IDIOMoE: Item-ID + Oral-language Mixture-of-Experts Language Model—the proposed architecture splitting FFNs into text and item experts.
Collaborative Filtering (CF): A recommendation technique that predicts user preferences based on past interactions (e.g., 'people who bought X also bought Y'), relying on ID patterns rather than item content.
Feed-Forward Network (FFN): A component within a Transformer block that processes information position-wise; in this paper, interpreted as a key-value memory.
Token-type gating: A routing mechanism that directs tokens to specific experts based on their type (e.g., Item ID vs. Text) rather than learned weights.

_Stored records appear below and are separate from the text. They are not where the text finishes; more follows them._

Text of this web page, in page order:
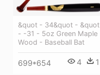
&quot - 34&quot - &quot
- -31 - 5oz Green Maple
Wood - Baseball Bat
699*654 4 1
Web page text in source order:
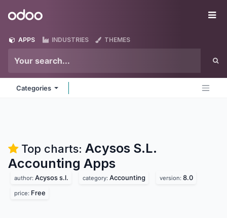
Odoo
APPS INDUSTRIES THEMES
Categories
Top charts: Acysos S.L.
Accounting Apps
author: Acysos s.l. category: Accounting version: 8.0
price: Free
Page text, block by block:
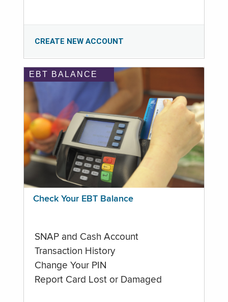
CREATE NEW ACCOUNT
EBT BALANCE
Check Your EBT Balance
SNAP and Cash Account
Transaction History
Change Your PIN
Report Card Lost or Damaged
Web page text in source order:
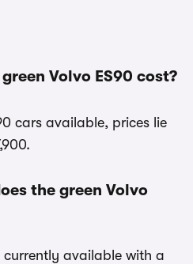
Volvo ES90 cost?
cars available, prices lie
the green Volvo
currently available with a
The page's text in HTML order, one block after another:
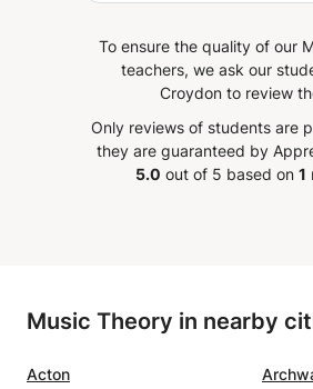
To ensure the quality of our
teachers, we ask our
Croydon to review
Only reviews of students are
they are guaranteed by
5.0 out of 5 based on 1
Music Theory in nearby
Acton
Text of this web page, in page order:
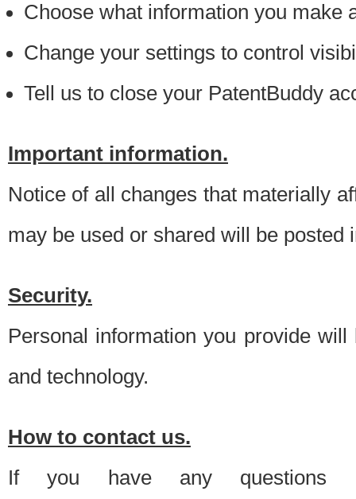
Choose what information you make
Change your settings to control
Tell us to close your PatentBuddy
Important information.
Notice of all changes that materially
may be used or shared will be posted
Security.
Personal information you provide
and technology.
How to contact us.
If you have any questions
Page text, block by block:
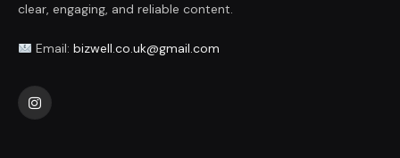
clear, engaging, and reliable content.
Email: bizwell.co.uk@gmail.com
Instagram
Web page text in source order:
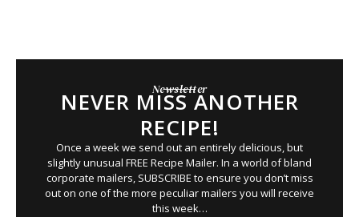
Newsletter
NEVER MISS ANOTHER
RECIPE!
Once a week we send out an entirely delicious, but
slightly unusual FREE Recipe Mailer. In a world of bland
corporate mailers, SUBSCRIBE to ensure you don’tmiss
out on one of the more peculiar mailers you will receive
this week…
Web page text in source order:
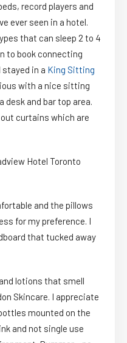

Knowledge interference: The phenomenon where learning new task-specific patterns (like ID sequences) degrades a model's performance on its original pre-training task (language modeling).
NDCG: Normalized Discounted Cumulative Gain—a measure of ranking quality that accounts for the position of relevant items in the recommendation list.
HR: Hit Rate—the fraction of test cases where the target item appears in the top-K recommendations.
MRR: Mean Reciprocal Rank—the average of the reciprocal ranks of the first relevant item.
SASRec: Self-Attentive Sequential Recommendation—a baseline model using self-attention to capture sequential patterns in user actions.